Jordi Tarrés Páramo (alternately Jorge Tarrés Páramo, ; born 16 March 1981) is a former footballer who played as a forward, and is currently the assistant coach of Hong Kong Premier League club Lee Man.

He spent most of his professional career with Kitchee in Hong Kong after signing in 2010, eventually going on to represent that national team in 2017. He amassed Segunda División B totals of 203 games and 44 goals over the course of eight seasons, during his spell in his native Spain.

Club career

Spain
Tarrés was born in Barcelona, Catalonia to Isidoro Tarrés, a footballer who played FC Barcelona and amongst other clubs. The son was a youth product of Espanyol and also appeared for its reserves in the third level, mostly representing teams in his native region.

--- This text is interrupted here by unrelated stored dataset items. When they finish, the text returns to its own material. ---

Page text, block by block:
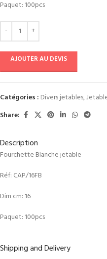
Paquet: 100pcs
AJOUTER AU DEVIS
Catégories : Divers jetables,
Share:
Description
Fourchette Blanche jetable
Réf: CAP/16FB
Dim cm: 16
Paquet: 100pcs
Shipping and Delivery
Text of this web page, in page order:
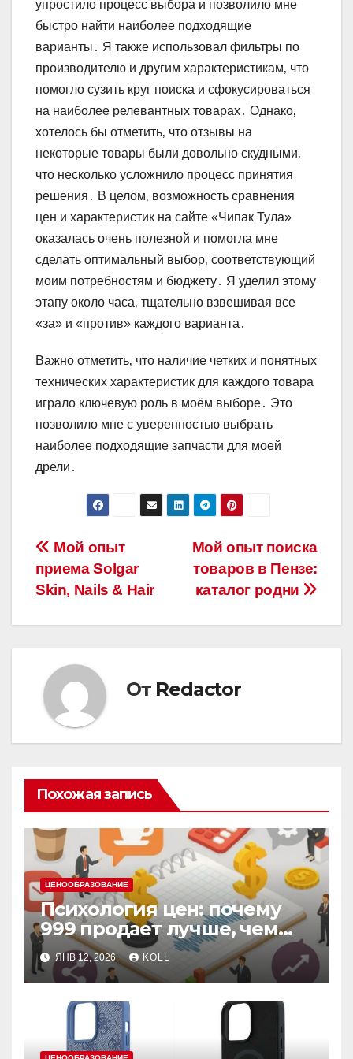
упростило процесс выбора и позволило мне
быстро найти наиболее подходящие
варианты․ Я также использовал фильтры по
производителю и другим характеристикам‚ что
помогло сузить круг поиска и сфокусироваться
на наиболее релевантных товарах․ Однако‚
хотелось бы отметить‚ что отзывы на
некоторые товары были довольно скудными‚
что несколько усложнило процесс принятия
решения․ В целом‚ возможность сравнения
цен и характеристик на сайте «Чипак Тула»
оказалась очень полезной и помогла мне
сделать оптимальный выбор‚ соответствующий
моим потребностям и бюджету․ Я уделил этому
этапу около часа‚ тщательно взвешивая все
«за» и «против» каждого варианта․
Важно отметить‚ что наличие четких и понятных
технических характеристик для каждого товара
играло ключевую роль в моём выборе․ Это
позволило мне с уверенностью выбрать
наиболее подходящие запчасти для моей
дрели․
Навигация
по
записям
Мой опыт поиска
товаров в Пензе:
каталог родни
Мой опыт
приема Solgar
Skin, Nails & Hair
От Redactor
Похожая запись
ЦЕНООБРАЗОВАНИЕ
Психология цен: почему
999 продает лучше, чем
1000, даже в кризис
ЯНВ 12, 2026 KOLL

In his country, Tarrés never competed in higher than Segunda División B, starting off with Igualada in Tercera División. In the former tier he played with Sabadell, Hércules, Terrassa and Lorca Deportiva.

Kitchee
Tarrés signed for Kitchee on 26 July 2010, being the second Spaniard to join the Hong Kong side after Fernando Recio. In his first season the club won the First Division League after 47 years, and he was also crowned the league's top scorer alongside Makhosonke Bhengu of Fourway Athletics. He also scored four goals in the 2012 AFC Cup group stage to help the team win the group, and progress to the last-16 stage of the tournament.

On 1 May 2013, Tarrés scored a hat-trick against Warriors to become top scorer in the 2013 AFC Cup group stage with ten goals, finding the net in at all group stage games and equalling Julius Akosah's record for a Hong Kong club in the same competition. The following day, Kitchee general manager Ken Ng confirmed that he had signed a new two-year contract with the club.

From 2016 to 2018, Tarrés served season-long loans at fellow Premier League sides Rangers and Lee Man. On 9 January 2018, he was recalled by Kitchee ahead of their 2018 AFC Champions League campaign.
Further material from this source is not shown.